WHAT TO DO:
The lines to extract run from the start of the records through the line with "Case C = if [6, 55, 63, 70]", both ends included; drop the pictures.
········
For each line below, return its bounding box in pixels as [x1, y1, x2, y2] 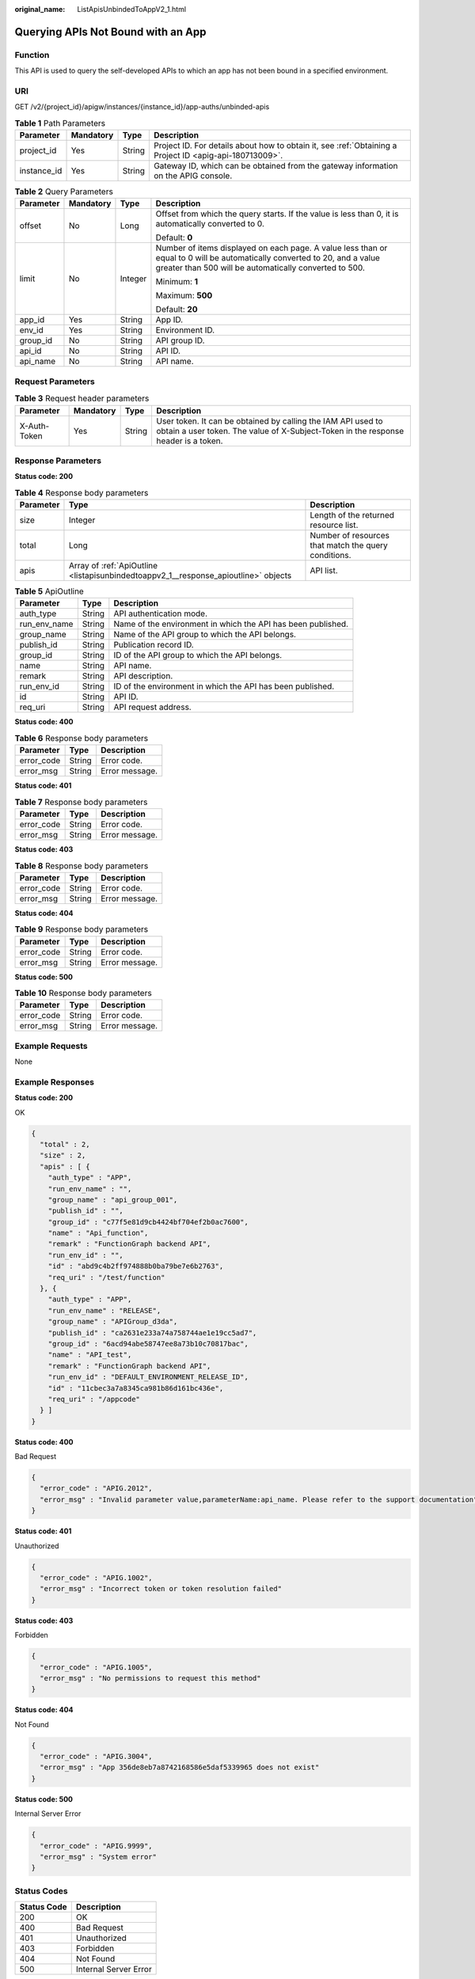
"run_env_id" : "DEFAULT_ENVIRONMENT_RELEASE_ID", [47, 1373, 249, 1381]
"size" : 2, [40, 1151, 86, 1160]
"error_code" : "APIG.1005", [40, 1662, 154, 1672]
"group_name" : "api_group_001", [47, 1195, 178, 1204]
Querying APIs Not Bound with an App [14, 25, 207, 39]
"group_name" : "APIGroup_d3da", [47, 1317, 178, 1326]
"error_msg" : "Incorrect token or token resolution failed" [40, 1584, 283, 1593]
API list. [310, 565, 338, 576]
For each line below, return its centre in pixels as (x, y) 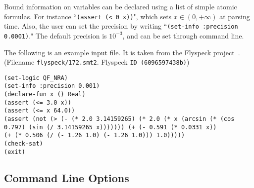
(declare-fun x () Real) (45, 94)
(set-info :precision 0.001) (52, 86)
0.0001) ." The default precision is (55, 35)
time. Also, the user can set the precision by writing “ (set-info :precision (121, 26)
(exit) (15, 152)
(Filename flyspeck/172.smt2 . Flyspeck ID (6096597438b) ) (97, 62)
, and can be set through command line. (183, 35)
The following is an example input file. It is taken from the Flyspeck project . (122, 52)
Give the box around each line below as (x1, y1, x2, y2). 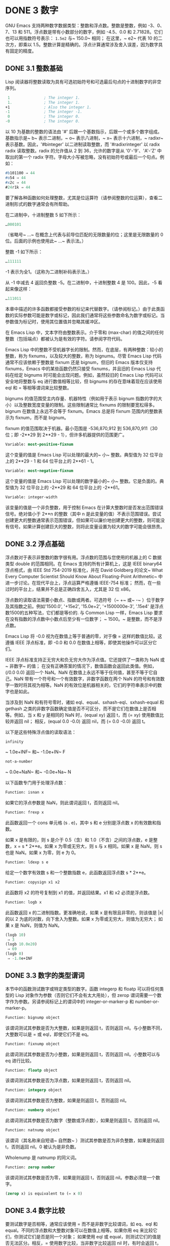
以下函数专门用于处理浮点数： (5, 780, 67, 786)
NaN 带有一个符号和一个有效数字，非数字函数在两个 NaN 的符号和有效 (14, 676, 160, 682)
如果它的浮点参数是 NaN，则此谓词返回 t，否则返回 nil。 (5, 800, 122, 806)
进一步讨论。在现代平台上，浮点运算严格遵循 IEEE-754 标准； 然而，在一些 (5, 580, 161, 586)
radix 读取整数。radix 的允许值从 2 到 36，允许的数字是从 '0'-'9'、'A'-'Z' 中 (5, 148, 162, 154)
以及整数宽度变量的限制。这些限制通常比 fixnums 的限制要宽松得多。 (14, 402, 158, 408)
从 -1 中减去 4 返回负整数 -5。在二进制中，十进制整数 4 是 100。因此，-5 (5, 280, 157, 286)
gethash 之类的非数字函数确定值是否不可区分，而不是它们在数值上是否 (5, 705, 152, 712)
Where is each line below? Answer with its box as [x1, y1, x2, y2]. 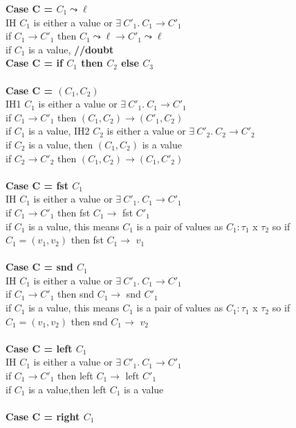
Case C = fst [6, 178, 68, 192]
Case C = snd [6, 259, 73, 274]
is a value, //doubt [28, 42, 114, 56]
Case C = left [6, 341, 73, 355]
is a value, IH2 [28, 123, 90, 138]
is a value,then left [28, 382, 107, 396]
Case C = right [6, 409, 80, 423]
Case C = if [6, 55, 63, 70]
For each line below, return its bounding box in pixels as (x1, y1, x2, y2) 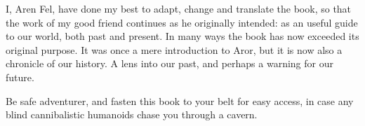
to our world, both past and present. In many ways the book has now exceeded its (6, 29, 359, 43)
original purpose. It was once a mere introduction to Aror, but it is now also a (6, 42, 343, 57)
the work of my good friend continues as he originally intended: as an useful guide (6, 15, 358, 29)
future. (6, 69, 34, 84)
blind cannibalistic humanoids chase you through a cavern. (6, 107, 258, 122)
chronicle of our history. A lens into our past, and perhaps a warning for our (6, 56, 333, 71)
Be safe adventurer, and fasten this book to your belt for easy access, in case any (6, 93, 354, 108)
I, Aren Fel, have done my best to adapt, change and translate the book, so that (6, 1, 352, 15)
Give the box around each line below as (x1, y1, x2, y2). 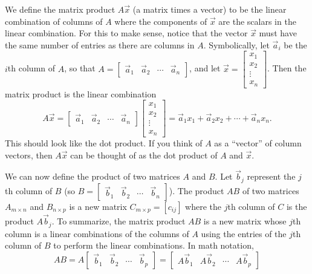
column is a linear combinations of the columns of (5, 227, 189, 240)
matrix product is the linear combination (5, 87, 157, 100)
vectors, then (5, 148, 53, 161)
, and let (189, 62, 221, 74)
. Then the (267, 62, 307, 74)
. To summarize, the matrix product (51, 215, 186, 227)
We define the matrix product (5, 3, 115, 15)
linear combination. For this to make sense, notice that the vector (5, 27, 248, 39)
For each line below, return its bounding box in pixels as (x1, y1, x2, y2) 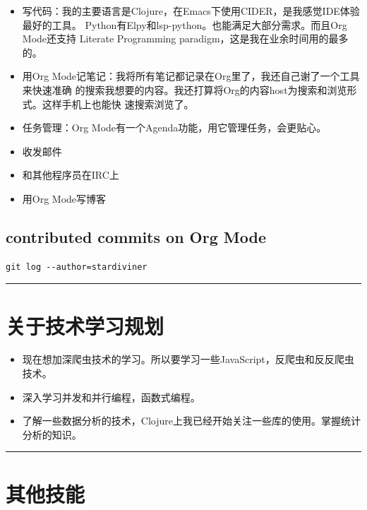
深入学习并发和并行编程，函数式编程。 (22, 389, 200, 404)
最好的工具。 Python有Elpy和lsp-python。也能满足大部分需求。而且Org (22, 17, 347, 32)
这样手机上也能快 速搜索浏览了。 (42, 96, 194, 111)
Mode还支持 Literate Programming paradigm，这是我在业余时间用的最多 (22, 31, 349, 46)
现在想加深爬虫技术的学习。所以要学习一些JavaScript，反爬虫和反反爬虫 (22, 352, 354, 367)
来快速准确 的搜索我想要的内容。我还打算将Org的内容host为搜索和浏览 (22, 82, 347, 97)
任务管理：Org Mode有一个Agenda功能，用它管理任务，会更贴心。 (22, 120, 327, 135)
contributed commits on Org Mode (6, 225, 266, 247)
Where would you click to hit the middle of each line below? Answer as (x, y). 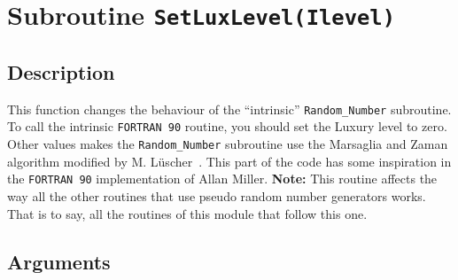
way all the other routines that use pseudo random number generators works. (217, 195)
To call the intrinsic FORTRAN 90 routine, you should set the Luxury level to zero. (227, 126)
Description (61, 71)
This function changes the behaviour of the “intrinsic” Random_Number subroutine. (229, 109)
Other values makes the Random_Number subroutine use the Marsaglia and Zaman (228, 144)
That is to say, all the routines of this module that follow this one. (187, 213)
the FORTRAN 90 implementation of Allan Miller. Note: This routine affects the (222, 179)
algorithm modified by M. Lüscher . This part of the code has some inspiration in (229, 161)
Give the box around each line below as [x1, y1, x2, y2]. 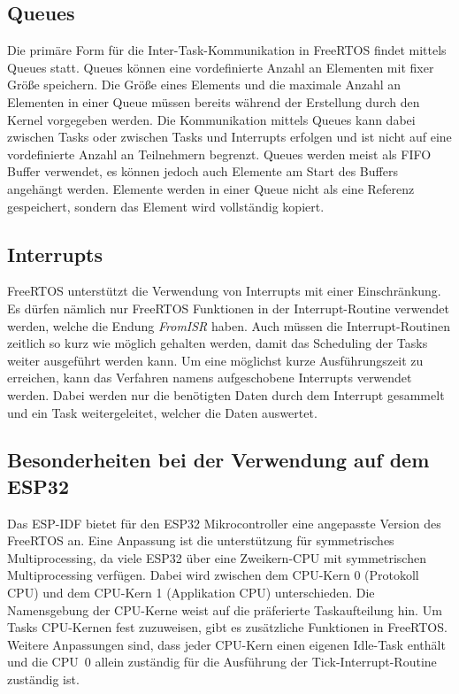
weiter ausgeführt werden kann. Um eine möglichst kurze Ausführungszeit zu [7, 351, 424, 369]
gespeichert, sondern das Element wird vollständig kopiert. [7, 197, 325, 215]
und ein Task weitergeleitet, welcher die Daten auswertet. [7, 403, 317, 421]
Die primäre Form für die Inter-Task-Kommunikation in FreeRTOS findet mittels [7, 41, 447, 59]
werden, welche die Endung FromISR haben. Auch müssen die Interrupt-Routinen [7, 316, 450, 335]
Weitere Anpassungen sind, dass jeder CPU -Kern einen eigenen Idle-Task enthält [7, 635, 446, 653]
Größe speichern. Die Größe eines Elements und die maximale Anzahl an [7, 75, 402, 94]
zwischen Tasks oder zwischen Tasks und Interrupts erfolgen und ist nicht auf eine [7, 127, 452, 146]
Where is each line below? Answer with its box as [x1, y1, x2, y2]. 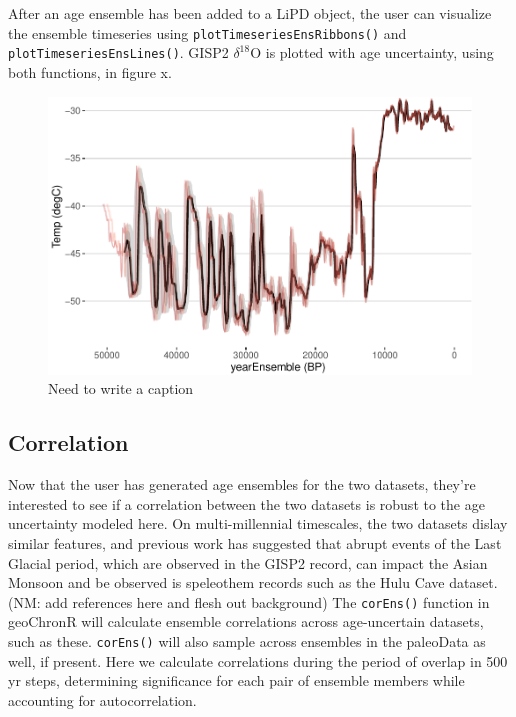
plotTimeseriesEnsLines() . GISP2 [8, 42, 229, 63]
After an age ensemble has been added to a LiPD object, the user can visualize [8, 3, 492, 23]
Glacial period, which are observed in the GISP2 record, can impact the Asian [8, 552, 488, 573]
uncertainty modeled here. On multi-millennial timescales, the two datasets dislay [8, 513, 508, 534]
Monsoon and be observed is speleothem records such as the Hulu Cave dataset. [8, 572, 498, 593]
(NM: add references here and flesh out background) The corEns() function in [8, 591, 490, 612]
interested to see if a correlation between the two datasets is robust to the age [8, 493, 485, 514]
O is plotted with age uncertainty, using [250, 42, 494, 63]
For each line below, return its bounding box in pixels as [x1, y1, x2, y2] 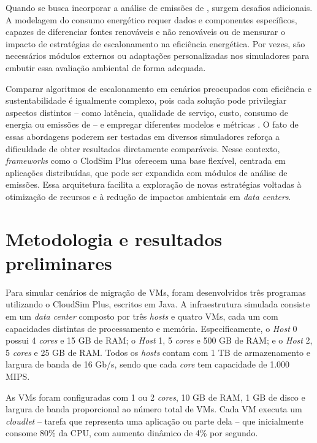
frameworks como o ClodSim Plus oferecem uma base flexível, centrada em [6, 154, 286, 167]
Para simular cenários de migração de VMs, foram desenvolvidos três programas [6, 285, 306, 298]
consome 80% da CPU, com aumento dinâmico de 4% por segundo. [6, 426, 258, 439]
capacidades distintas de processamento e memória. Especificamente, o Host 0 [6, 322, 297, 334]
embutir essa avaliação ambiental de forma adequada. [6, 61, 206, 74]
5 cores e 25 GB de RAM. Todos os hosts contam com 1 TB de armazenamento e [6, 345, 310, 358]
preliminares [6, 250, 112, 275]
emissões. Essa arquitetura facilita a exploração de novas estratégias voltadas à [6, 178, 302, 191]
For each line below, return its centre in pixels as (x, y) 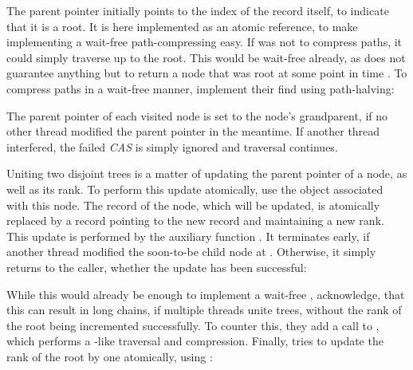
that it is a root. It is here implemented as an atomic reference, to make (182, 26)
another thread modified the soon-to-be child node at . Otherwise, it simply (191, 252)
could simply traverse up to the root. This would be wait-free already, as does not (206, 57)
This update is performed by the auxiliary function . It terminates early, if (188, 236)
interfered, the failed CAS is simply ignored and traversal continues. (172, 146)
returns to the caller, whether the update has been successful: (157, 267)
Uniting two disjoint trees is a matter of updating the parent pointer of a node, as (207, 173)
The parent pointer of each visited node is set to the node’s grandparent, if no (197, 115)
········
RESULT:
For each line below, return its bounding box in pixels as [x1, y1, x2, y2] 
"run_env_id" : "DEFAULT_ENVIRONMENT_RELEASE_ID", [47, 1373, 249, 1381]
"size" : 2, [40, 1151, 86, 1160]
"error_code" : "APIG.1005", [40, 1662, 154, 1672]
"group_name" : "api_group_001", [47, 1195, 178, 1204]
Querying APIs Not Bound with an App [14, 25, 207, 39]
"group_name" : "APIGroup_d3da", [47, 1317, 178, 1326]
"error_msg" : "Incorrect token or token resolution failed" [40, 1584, 283, 1593]
API list. [310, 565, 338, 576]
For each line below, return its centre in pixels as (x, y) 
(declare-fun x () Real) (45, 94)
(set-info :precision 0.001) (52, 86)
0.0001) ." The default precision is (55, 35)
time. Also, the user can set the precision by writing “ (set-info :precision (121, 26)
(exit) (15, 152)
(Filename flyspeck/172.smt2 . Flyspeck ID (6096597438b) ) (97, 62)
, and can be set through command line. (183, 35)
The following is an example input file. It is taken from the Flyspeck project . (122, 52)
Give the box around each line below as (x1, y1, x2, y2). 
以下函数专门用于处理浮点数： (5, 780, 67, 786)
NaN 带有一个符号和一个有效数字，非数字函数在两个 NaN 的符号和有效 (14, 676, 160, 682)
如果它的浮点参数是 NaN，则此谓词返回 t，否则返回 nil。 (5, 800, 122, 806)
进一步讨论。在现代平台上，浮点运算严格遵循 IEEE-754 标准； 然而，在一些 (5, 580, 161, 586)
radix 读取整数。radix 的允许值从 2 到 36，允许的数字是从 '0'-'9'、'A'-'Z' 中 (5, 148, 162, 154)
以及整数宽度变量的限制。这些限制通常比 fixnums 的限制要宽松得多。 (14, 402, 158, 408)
从 -1 中减去 4 返回负整数 -5。在二进制中，十进制整数 4 是 100。因此，-5 (5, 280, 157, 286)
gethash 之类的非数字函数确定值是否不可区分，而不是它们在数值上是否 (5, 705, 152, 712)
Where is each line below? Answer with its box as [x1, y1, x2, y2]. 
Case C = fst [6, 178, 68, 192]
Case C = snd [6, 259, 73, 274]
is a value, //doubt [28, 42, 114, 56]
Case C = left [6, 341, 73, 355]
is a value, IH2 [28, 123, 90, 138]
is a value,then left [28, 382, 107, 396]
Case C = right [6, 409, 80, 423]
Case C = if [6, 55, 63, 70]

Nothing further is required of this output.